START RECORDS SHOWN

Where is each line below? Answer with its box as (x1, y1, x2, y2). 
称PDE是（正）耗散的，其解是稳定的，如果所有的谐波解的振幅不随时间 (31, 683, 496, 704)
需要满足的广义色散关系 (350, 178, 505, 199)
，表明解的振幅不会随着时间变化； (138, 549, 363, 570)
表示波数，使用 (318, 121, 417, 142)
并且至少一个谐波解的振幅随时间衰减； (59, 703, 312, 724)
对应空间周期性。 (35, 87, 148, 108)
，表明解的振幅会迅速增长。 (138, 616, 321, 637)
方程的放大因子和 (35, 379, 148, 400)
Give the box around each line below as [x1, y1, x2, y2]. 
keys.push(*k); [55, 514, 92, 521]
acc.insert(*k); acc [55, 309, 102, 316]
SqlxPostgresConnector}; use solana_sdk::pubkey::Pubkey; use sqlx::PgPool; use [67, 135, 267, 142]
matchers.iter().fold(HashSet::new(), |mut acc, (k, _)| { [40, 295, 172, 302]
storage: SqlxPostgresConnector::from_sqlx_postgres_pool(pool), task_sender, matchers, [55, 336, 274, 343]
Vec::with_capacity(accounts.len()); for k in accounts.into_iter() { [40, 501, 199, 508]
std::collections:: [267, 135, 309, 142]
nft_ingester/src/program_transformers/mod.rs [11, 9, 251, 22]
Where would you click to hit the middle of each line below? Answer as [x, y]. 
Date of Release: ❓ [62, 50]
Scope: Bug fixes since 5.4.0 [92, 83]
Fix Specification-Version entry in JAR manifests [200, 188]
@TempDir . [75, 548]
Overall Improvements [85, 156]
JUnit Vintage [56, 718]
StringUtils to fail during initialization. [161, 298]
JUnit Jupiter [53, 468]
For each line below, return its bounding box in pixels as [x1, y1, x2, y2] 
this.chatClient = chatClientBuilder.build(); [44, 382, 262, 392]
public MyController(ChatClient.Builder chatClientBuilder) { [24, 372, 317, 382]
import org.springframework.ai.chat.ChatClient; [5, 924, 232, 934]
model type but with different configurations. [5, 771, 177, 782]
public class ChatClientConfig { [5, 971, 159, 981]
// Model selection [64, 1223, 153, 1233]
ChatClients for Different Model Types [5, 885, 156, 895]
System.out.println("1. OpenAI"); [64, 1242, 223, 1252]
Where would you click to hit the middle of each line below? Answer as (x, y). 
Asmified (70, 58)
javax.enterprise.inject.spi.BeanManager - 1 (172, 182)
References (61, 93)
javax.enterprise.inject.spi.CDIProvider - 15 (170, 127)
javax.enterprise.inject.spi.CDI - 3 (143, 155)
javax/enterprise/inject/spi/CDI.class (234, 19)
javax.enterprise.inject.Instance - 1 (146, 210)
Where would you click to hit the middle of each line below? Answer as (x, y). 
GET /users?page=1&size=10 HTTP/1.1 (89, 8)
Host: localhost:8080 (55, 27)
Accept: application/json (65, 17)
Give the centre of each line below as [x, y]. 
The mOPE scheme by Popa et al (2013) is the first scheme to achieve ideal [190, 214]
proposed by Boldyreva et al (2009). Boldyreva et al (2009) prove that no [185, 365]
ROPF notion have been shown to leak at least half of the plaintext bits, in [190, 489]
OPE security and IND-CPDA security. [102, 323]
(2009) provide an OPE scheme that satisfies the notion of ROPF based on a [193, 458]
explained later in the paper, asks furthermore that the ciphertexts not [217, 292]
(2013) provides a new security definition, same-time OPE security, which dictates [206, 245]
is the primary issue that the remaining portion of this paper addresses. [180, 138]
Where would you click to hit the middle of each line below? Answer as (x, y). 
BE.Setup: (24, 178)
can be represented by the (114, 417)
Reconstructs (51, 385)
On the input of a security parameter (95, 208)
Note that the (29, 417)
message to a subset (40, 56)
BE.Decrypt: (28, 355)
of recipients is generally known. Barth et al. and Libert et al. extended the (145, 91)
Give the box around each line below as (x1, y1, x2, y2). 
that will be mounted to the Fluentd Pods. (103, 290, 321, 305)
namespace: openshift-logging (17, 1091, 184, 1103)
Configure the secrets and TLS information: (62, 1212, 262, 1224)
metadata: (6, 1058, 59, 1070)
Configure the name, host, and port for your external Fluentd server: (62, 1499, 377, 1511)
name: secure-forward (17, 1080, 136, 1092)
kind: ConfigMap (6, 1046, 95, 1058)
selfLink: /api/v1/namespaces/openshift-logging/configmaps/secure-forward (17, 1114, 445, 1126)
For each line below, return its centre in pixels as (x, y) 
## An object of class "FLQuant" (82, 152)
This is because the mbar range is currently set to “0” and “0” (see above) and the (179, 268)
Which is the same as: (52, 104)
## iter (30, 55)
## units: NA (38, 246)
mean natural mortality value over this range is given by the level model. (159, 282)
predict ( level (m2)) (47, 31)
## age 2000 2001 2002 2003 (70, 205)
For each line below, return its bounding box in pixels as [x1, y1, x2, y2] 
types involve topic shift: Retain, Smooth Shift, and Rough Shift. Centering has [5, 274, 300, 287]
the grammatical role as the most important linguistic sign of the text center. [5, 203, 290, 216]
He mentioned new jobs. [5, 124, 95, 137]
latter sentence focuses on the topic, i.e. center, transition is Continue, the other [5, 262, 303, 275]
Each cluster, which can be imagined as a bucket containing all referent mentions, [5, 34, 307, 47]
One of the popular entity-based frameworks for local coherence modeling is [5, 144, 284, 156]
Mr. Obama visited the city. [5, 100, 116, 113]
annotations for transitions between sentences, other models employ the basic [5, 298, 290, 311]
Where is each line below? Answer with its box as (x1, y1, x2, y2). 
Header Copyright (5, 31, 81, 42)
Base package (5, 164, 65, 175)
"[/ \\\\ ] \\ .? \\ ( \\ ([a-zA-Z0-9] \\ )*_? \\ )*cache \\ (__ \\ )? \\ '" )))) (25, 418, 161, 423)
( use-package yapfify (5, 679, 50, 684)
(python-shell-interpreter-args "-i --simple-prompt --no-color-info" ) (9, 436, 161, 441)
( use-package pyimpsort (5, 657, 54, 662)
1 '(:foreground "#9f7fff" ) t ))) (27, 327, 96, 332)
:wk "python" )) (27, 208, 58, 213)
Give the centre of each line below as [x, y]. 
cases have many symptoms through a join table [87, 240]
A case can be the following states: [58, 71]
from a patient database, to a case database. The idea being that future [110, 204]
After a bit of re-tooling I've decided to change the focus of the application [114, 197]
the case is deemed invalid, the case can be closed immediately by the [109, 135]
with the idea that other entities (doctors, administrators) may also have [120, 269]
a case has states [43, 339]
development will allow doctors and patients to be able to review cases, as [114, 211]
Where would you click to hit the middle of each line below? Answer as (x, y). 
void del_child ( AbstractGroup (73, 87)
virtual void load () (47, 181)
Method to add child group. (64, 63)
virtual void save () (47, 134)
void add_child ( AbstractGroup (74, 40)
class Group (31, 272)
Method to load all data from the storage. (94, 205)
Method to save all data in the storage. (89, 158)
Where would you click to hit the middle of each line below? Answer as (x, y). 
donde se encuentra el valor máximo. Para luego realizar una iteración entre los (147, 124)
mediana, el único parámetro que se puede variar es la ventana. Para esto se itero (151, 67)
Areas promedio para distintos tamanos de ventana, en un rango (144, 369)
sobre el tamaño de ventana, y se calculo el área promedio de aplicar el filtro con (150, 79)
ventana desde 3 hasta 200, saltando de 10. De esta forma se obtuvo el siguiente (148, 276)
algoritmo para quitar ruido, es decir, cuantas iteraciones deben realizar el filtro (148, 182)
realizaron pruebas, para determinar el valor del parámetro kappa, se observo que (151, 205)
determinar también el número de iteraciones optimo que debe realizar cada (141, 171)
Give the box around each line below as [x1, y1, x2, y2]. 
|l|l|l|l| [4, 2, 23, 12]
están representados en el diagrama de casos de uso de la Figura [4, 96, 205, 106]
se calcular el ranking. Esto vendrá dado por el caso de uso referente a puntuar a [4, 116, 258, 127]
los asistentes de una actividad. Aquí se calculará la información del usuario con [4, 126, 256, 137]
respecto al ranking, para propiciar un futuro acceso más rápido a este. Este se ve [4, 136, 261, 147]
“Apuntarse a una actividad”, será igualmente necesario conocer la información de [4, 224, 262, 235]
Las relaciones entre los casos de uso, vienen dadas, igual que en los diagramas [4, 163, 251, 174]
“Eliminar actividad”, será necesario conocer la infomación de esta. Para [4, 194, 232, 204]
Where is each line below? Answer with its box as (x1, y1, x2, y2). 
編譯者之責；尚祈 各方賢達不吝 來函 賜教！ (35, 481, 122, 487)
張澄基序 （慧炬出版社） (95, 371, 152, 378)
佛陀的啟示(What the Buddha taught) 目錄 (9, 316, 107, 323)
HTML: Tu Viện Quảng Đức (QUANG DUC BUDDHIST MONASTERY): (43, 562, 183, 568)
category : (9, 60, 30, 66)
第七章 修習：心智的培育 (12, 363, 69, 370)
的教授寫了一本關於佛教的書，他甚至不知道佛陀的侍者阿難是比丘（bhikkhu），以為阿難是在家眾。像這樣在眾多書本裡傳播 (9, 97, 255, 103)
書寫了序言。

END RECORDS SHOWN

*TRY IT*. Tally the lines of the listing that include "secure". Reply with nothing but the count.

*WRITTEN REPLY*. 2